Bifurcated backbone strategy for RGB-D salient object detection
Yingjie Zhai, Deng-Ping Fan, Jufeng Yang, Ali Borji, Ling Shao, Junwei Han, Liang Wang
TL;DR
This work tackles RGB-D salient object detection by addressing multi-level feature fusion and depth integration. It introduces Bifurcated Backbone Strategy Network (BBS-Net), which splits cross-modal features into teacher and student streams and employs a cascaded refinement with an initial map S1 followed by a final map S2. A Depth-Enhanced Module (DEM) and a Depth Adapter Module (DAM) improve depth-RGB compatibility and efficiency, with a dual-stage loss $L = \alpha \ell_{ce}(S_1,G) + (1-\alpha) \ell_{ce}(S_2,G)$ and $\alpha = 0.5$. Experiments on eight challenging RGB-D SOD datasets show significant improvements over 18 SOTA models, including an efficient variant that reduces parameters by about 50%, and cross-dataset analyses demonstrate stronger generalization; the authors also release their code for public use.
Abstract
Multi-level feature fusion is a fundamental topic in computer vision. It has been exploited to detect, segment and classify objects at various scales. When multi-level features meet multi-modal cues, the optimal feature aggregation and multi-modal learning strategy become a hot potato. In this paper, we leverage the inherent multi-modal and multi-level nature of RGB-D salient object detection to devise a novel cascaded refinement network. In particular, first, we propose to regroup the multi-level features into teacher and student features using a bifurcated backbone strategy (BBS). Second, we introduce a depth-enhanced module (DEM) to excavate informative depth cues from the channel and spatial views. Then, RGB and depth modalities are fused in a complementary way. Our architecture, named Bifurcated Backbone Strategy Network (BBS-Net), is simple, efficient, and backbone-independent.
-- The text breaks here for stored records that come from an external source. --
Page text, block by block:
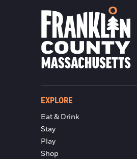
EXPLORE
Eat & Drink
Stay
Play
Shop
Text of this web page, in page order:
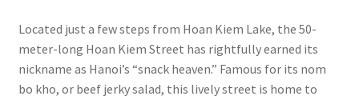
Located just a few steps from Hoan Kiem Lake, the 50-
meter-long Hoan Kiem Street has rightfully earned its
nickname as Hanoi’s “snack heaven.” Famous for its nom
bo kho, or beef jerky salad, this lively street is home to
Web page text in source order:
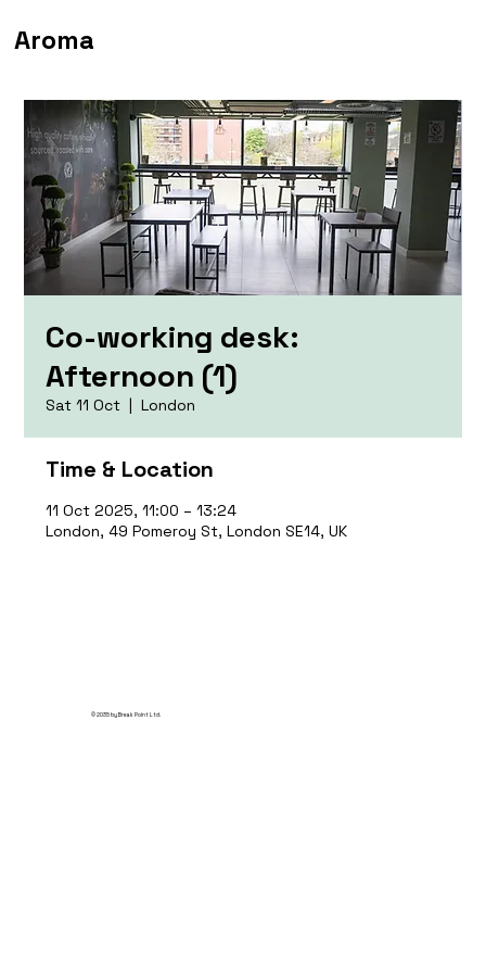
Aroma
Co-working desk:
Afternoon (1)
Sat 11 Oct
  |
London
Time & Location
11 Oct 2025, 11:00 – 13:24
London, 49 Pomeroy St, London SE14, UK
© 2035 by Break Point Ltd.
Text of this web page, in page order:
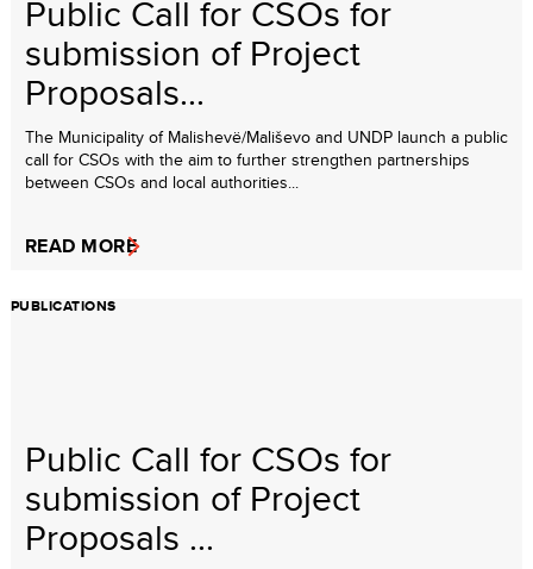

Extensive experiments show that BBS-Net significantly outperforms eighteen SOTA models on eight challenging datasets under five evaluation measures, demonstrating the superiority of our approach ($\sim 4 \%$ improvement in S-measure $vs.$ the top-ranked model: DMRA-iccv2019). In addition, we provide a comprehensive analysis on the generalization ability of different RGB-D datasets and provide a powerful training set for future research.